Don’t. She wasn’t sure if she’d spoken it or not. “... I l-love you, Kate...”
No.
“P-please, Kate, I’m s-sorry—”
“No.”
“— Please don’t h-hate me, I didn’t m-mean to hurt anyone—”
“Shut up.”
“— Don’t be upset, I wouldn’t hurt you—”
“Shut up!”
“— I only did it because of the b-baby—”
“There isn’t any baby.”
It was a reflexive cry. There was a silence. “What do you m-mean?” His voice held a barely suppressed panic. “K-Kate, don’t say that!”
“I mean there isn’t any baby!”
“There is, I saw your f-fax, you s-said it—”
“It’s dead! I’ve had an abortion!”
Distantly, she felt herself recoil from the words, but there was a savage exultation in lashing out, hurting him back.
“No.”
The denial was hushed. “I had it this morning.”
“N-no, I d-don’t believe you!”
“They killed it.”
The words ran away with her.
“You’re lying!”
“They cut it out—”
“Oh. God, no, oh, G-God, no—”
“and then they threw it in the incinerator and burnt it!”
She stopped, appalled with herself. She heard him moan.
“Don’t,” she said. “I didn’t mean it.”
“No, no, God, no, oh, no—”
“Listen,” she began, “I haven’t—”
“No, no, no, no, no, no, no—”
The sound of his pain cut through her own. “Please, don’t! You were right, I was—”
“Bitch!” The word hit her like a fist.
“M-murdering fucking bitch!”
“No, listen to me—”
“I’ll kill you. I’ll fucking k-kill you, you murdering BITCH!”
The line went dead. The receiver hummed in her ear. Slowly, Kate lowered it.
She became aware of a weight on her lap. Looking down, she saw that at some point Dougal had come and sat on her knee without her noticing. A noise from the phone made her start, and she almost dropped it as a recorded voice pipingly instructed her to replace the handset. She dislodged Dougal and climbed stiffly to her feet. Her neck and shoulder muscles ached as though she had overworked them in the gym. She replaced the phone in its cradle and looked around the hallway as if she didn’t recognise it. But it appeared no different from how it had ten minutes before.
From the lounge, the quiz show still buzzed with gleeful laughter. Kate walked away from the sound. She went downstairs and checked that both doors were locked. Then she came back up and phoned the police.
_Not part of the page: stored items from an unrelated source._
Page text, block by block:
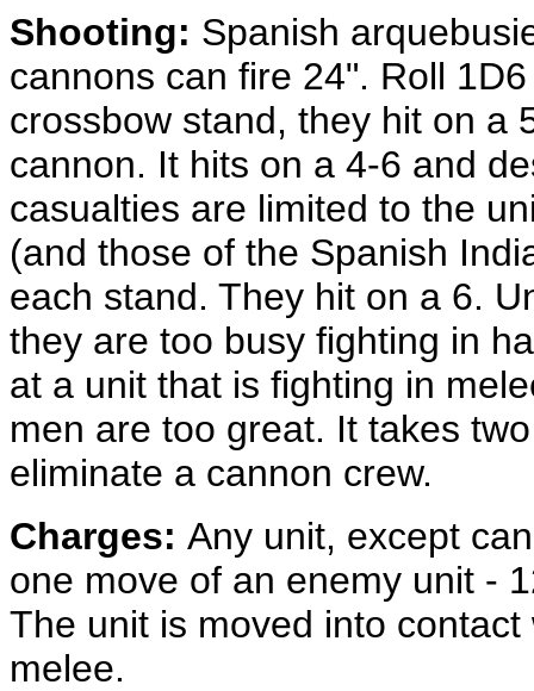
Shooting: Spanish
cannons can fire 24". Roll
crossbow stand, they hit on a
cannon. It hits on a 4-6 and
casualties are limited to the
(and those of the Spanish
each stand. They hit on a 6.
they are too busy fighting in
at a unit that is fighting in
men are too great. It takes
eliminate a cannon crew.
Charges: Any unit, except
one move of an enemy unit -
The unit is moved into
melee.
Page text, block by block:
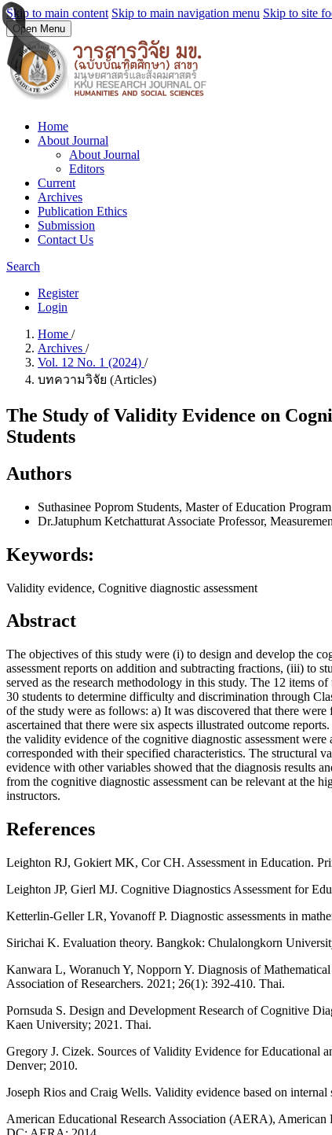
Skip to main content Skip to main navigation menu Skip to site
Open Menu
Home
About Journal
About Journal
Editors
Current
Archives
Publication Ethics
Submission
Contact Us
Search
Register
Login
Home /
Archives /
Vol. 12 No. 1 (2024) /
บทความวิจัย (Articles)
The Study of Validity Evidence on
Students
Authors
Suthasinee Poprom Students, Master of Education
Dr.Jatuphum Ketchatturat Associate Professor,
Keywords:
Validity evidence, Cognitive diagnostic assessment
Abstract
The objectives of this study were (i) to design and develop the
assessment reports on addition and subtracting fractions, (iii) to
served as the research methodology in this study. The 12 items
30 students to determine difficulty and discrimination through
of the study were as follows: a) It was discovered that there
ascertained that there were six aspects illustrated outcome
the validity evidence of the cognitive diagnostic assessment
corresponded with their specified characteristics. The structural
evidence with other variables showed that the diagnosis results
from the cognitive diagnostic assessment can be relevant at the
instructors.
References
Leighton RJ, Gokiert MK, Cor CH. Assessment in Education.
Leighton JP, Gierl MJ. Cognitive Diagnostics Assessment for
Ketterlin-Geller LR, Yovanoff P. Diagnostic assessments in
Sirichai K. Evaluation theory. Bangkok: Chulalongkorn
Kanwara L, Woranuch Y, Nopporn Y. Diagnosis of
Association of Researchers. 2021; 26(1): 392-410. Thai.
Pornsuda S. Design and Development Research of Cognitive
Kaen University; 2021. Thai.
Gregory J. Cizek. Sources of Validity Evidence for Educational
Denver; 2010.
Joseph Rios and Craig Wells. Validity evidence based on
American Educational Research Association (AERA),
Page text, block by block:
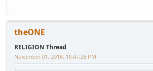
theONE
RELIGION Thread
November 01, 2016, 10:47:26 PM
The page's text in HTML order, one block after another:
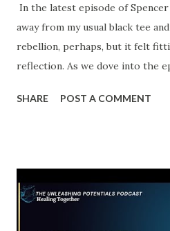
In the latest episode of
away from my usual black tee
rebellion, perhaps, but it felt
reflection. As we dove into the
professionally, and how it
overwhelming. You might be
get my act together?” The
actions we’re taking but in the
SHARE POST A COMMENT
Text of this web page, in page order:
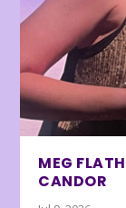
MEG
CANDOR
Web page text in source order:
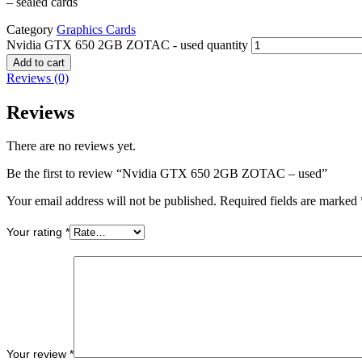
Category Graphics Cards
Nvidia GTX 650 2GB ZOTAC - used quantity
Add to cart
Reviews (0)
Reviews
There are no reviews yet.
Be the first to review “Nvidia GTX 650 2GB ZOTAC – used”
Your email address will not be published. Required fields are marked
Your rating *
Your review *

It was nothing like the clinic at Birmingham. For one thing, she was fully clothed, sitting on a hard plastic chair instead of lying on a couch. The room was a dull cream colour, NHS instead of private, and lit by a harsh strip light that buzzed like a trapped fly. The doctor was short and plump, and the nurse’s uniform nothing like so crisply ironed. But for all that, Kate couldn’t help but be reminded of the other place. Perhaps it was because one had been a beginning while the other was an end.
She had come a full, futile circle. Her hand went instinctively to her throat, feeling for the gold locket that was now in a drawer in her flat. She lowered it again.
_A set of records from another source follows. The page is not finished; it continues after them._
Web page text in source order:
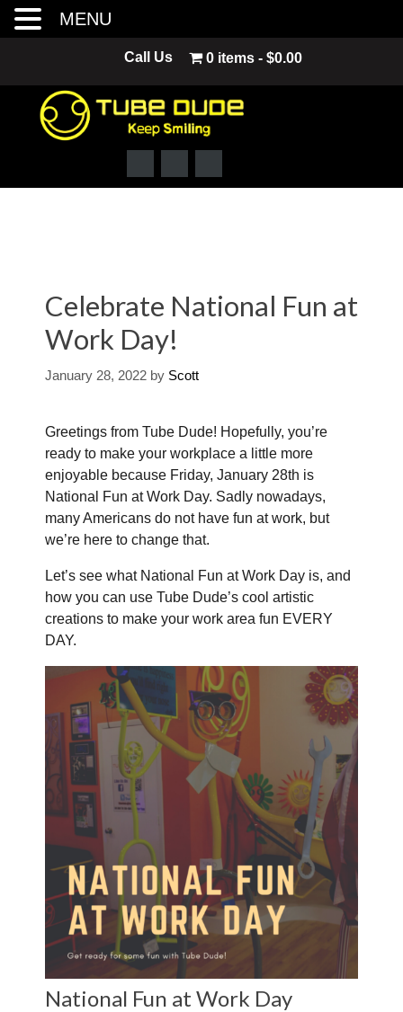
content
Call Us 0 items $0.00
Celebrate National Fun at
Work Day!
January 28, 2022 by Scott
Greetings from Tube Dude! Hopefully, you’re
ready to make your workplace a little more
enjoyable because Friday, January 28th is
National Fun at Work Day. Sadly nowadays,
many Americans do not have fun at work, but
we’re here to change that.
Let’s see what National Fun at Work Day is, and
how you can use Tube Dude’s cool artistic
creations to make your work area fun EVERY
DAY.
National Fun at Work Day
MENU
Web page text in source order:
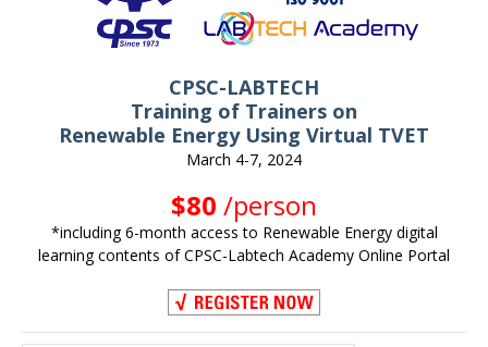
CPSC-LABTECH
Training of Trainers on
Renewable Energy Using Virtual TVET
March 4-7, 2024
$80 /person
*including 6-month access to Renewable Energy digital
learning contents of CPSC-Labtech Academy Online Portal
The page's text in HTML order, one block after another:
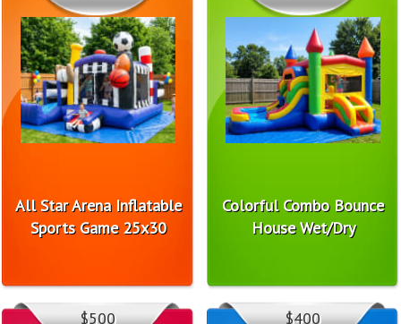
All Star Arena Inflatable
Sports Game 25x30
Colorful Combo Bounce
House Wet/Dry
$500 $400
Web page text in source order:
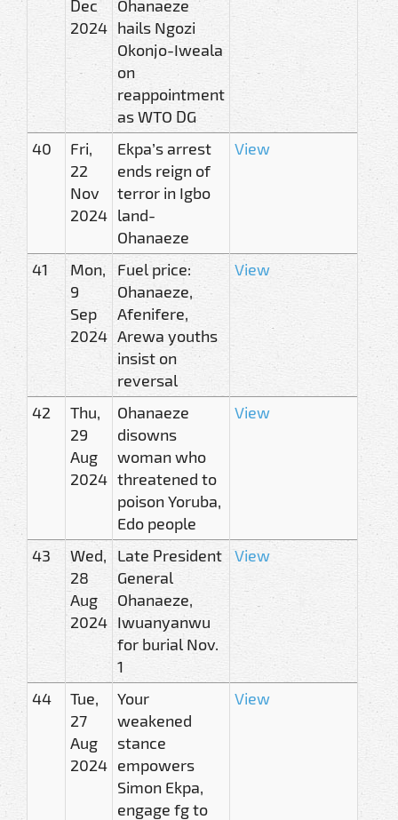
Dec
2024
Ohanaeze
hails Ngozi
Okonjo-Iweala
on
reappointment
as WTO DG
40
Fri,
22
Nov
2024
Ekpa’s arrest
ends reign of
terror in Igbo
land-
Ohanaeze
View
41
Mon,
9
Sep
2024
Fuel price:
Ohanaeze,
Afenifere,
Arewa youths
insist on
reversal
View
42
Thu,
29
Aug
2024
Ohanaeze
disowns
woman who
threatened to
poison Yoruba,
Edo people
View
43
Wed,
28
Aug
2024
Late President
General
Ohanaeze,
Iwuanyanwu
for burial Nov.
1
View
44
Tue,
27
Aug
2024
Your
weakened
stance
empowers
Simon Ekpa,
engage fg to
View

“The procedure for an early medical termination’s quite simple,” the doctor said, and again Kate was faced with a ghost of that other time, the other clinic. “Effectively, what we’re doing is inducing a miscarriage. The drug we use is called Mifegyne, and what it basically does is stop the lining of your womb forming. You’ll have to stay here for an hour after you’ve taken it to make sure there aren’t any side effects, but there rarely are.”